• [WORK TO BE COMPLETED]
Please reproduce the entries exactly as they appear below, but not the pictures.

• [Records from a data collection]
- - - - - - -
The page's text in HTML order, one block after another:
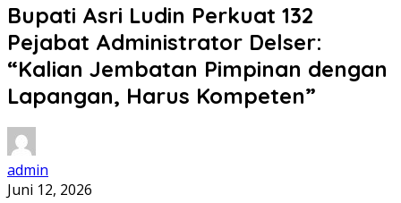
Bupati Asri Ludin Perkuat 132
Pejabat Administrator Delser:
“Kalian Jembatan Pimpinan dengan
Lapangan, Harus Kompeten”
admin
Juni 12, 2026
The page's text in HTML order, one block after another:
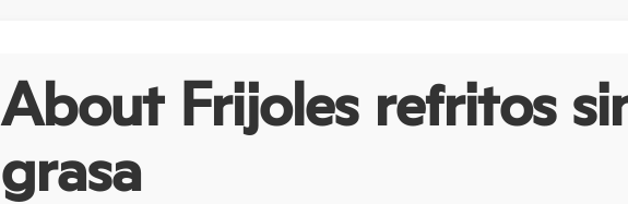
About Frijoles refritos
grasa
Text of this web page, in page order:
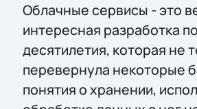
Облачные сервисы - это
интересная разработка
десятилетия, которая не
перевернула некоторые
понятия о хранении,
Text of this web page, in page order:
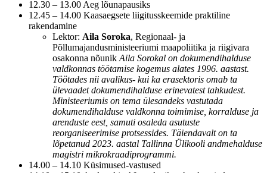
12.30 – 13.00 Aeg lõunapausiks
12.45 – 14.00 Kaasaegsete liigitusskeemide praktiline
rakendamine
Lektor: Aila Soroka, Regionaal- ja
Põllumajandusministeeriumi maapoliitika ja riigivara
osakonna nõunik Aila Sorokal on dokumendihalduse
valdkonnas töötamise kogemus alates 1996. aastast.
Töötades nii avalikus- kui ka erasektoris omab ta
ülevaadet dokumendihalduse erinevatest tahkudest.
Ministeeriumis on tema ülesandeks vastutada
dokumendihalduse valdkonna toimimise, korralduse ja
arenduste eest, samuti osaleda asutuste
reorganiseerimise protsessides. Täiendavalt on ta
lõpetanud 2023. aastal Tallinna Ülikooli andmehalduse
magistri mikrokraadiprogrammi.
14.00 – 14.10 Küsimused-vastused
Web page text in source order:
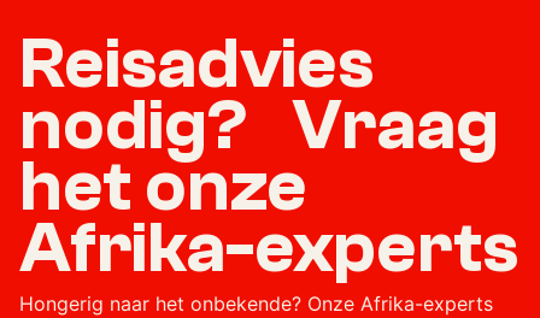
Reisadvies
nodig? Vraag
het onze
Afrika-experts
Hongerig naar het onbekende? Onze Afrika-experts
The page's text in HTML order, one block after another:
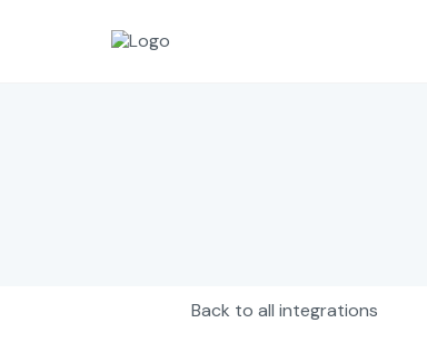
Back to all integrations
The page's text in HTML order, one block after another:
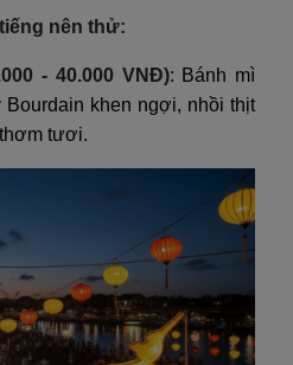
- - - - - - -
• [SOLUTION TO THE PROBLEM]
The page's text in HTML order, one block after another:
Bupati Asri Ludin Perkuat 132
Pejabat Administrator Delser:
“Kalian Jembatan Pimpinan dengan
Lapangan, Harus Kompeten”
admin
Juni 12, 2026
The page's text in HTML order, one block after another:
About Frijoles refritos
grasa
Text of this web page, in page order:
Облачные сервисы - это
интересная разработка
десятилетия, которая не
перевернула некоторые
понятия о хранении,
Text of this web page, in page order:
12.30 – 13.00 Aeg lõunapausiks
12.45 – 14.00 Kaasaegsete liigitusskeemide praktiline
rakendamine
Lektor: Aila Soroka, Regionaal- ja
Põllumajandusministeeriumi maapoliitika ja riigivara
osakonna nõunik Aila Sorokal on dokumendihalduse
valdkonnas töötamise kogemus alates 1996. aastast.
Töötades nii avalikus- kui ka erasektoris omab ta
ülevaadet dokumendihalduse erinevatest tahkudest.
Ministeeriumis on tema ülesandeks vastutada
dokumendihalduse valdkonna toimimise, korralduse ja
arenduste eest, samuti osaleda asutuste
reorganiseerimise protsessides. Täiendavalt on ta
lõpetanud 2023. aastal Tallinna Ülikooli andmehalduse
magistri mikrokraadiprogrammi.
14.00 – 14.10 Küsimused-vastused
Web page text in source order:
Reisadvies
nodig? Vraag
het onze
Afrika-experts
Hongerig naar het onbekende? Onze Afrika-experts
The page's text in HTML order, one block after another:
Back to all integrations
The page's text in HTML order, one block after another:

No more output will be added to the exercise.